ACTION ITEM -
Using the records below, locate all lines containing "entropy" and return them.

Recorded data -
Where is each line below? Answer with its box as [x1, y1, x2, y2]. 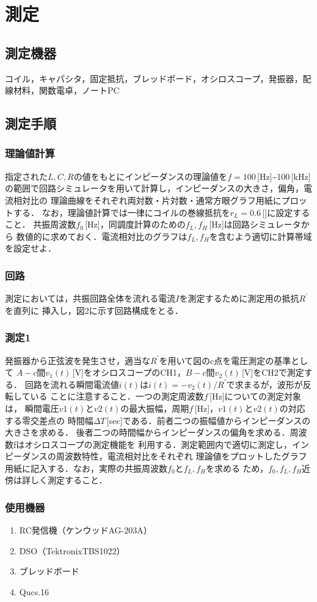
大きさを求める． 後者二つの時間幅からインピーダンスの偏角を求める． [5, 426, 290, 439]
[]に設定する [262, 206, 310, 218]
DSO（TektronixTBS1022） [19, 544, 125, 557]
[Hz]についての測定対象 [210, 390, 302, 403]
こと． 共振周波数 [5, 218, 76, 231]
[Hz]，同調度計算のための [85, 218, 186, 231]
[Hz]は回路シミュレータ [209, 218, 301, 231]
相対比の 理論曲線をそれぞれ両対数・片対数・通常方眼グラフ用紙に [13, 193, 282, 206]
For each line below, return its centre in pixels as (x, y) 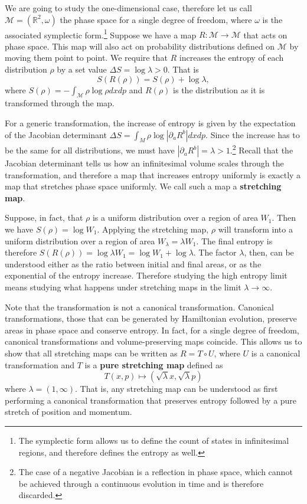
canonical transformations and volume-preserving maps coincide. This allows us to (153, 341)
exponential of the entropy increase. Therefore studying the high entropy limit (146, 275)
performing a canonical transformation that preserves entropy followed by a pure (151, 400)
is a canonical (276, 353)
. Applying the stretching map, (153, 229)
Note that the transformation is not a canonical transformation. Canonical (139, 307)
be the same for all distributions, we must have (90, 150)
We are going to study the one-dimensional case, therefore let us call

RESULT BELOW -
exponential of the entropy increase. Therefore studying the high entropy limit (146, 275)
performing a canonical transformation that preserves entropy followed by a pure (151, 400)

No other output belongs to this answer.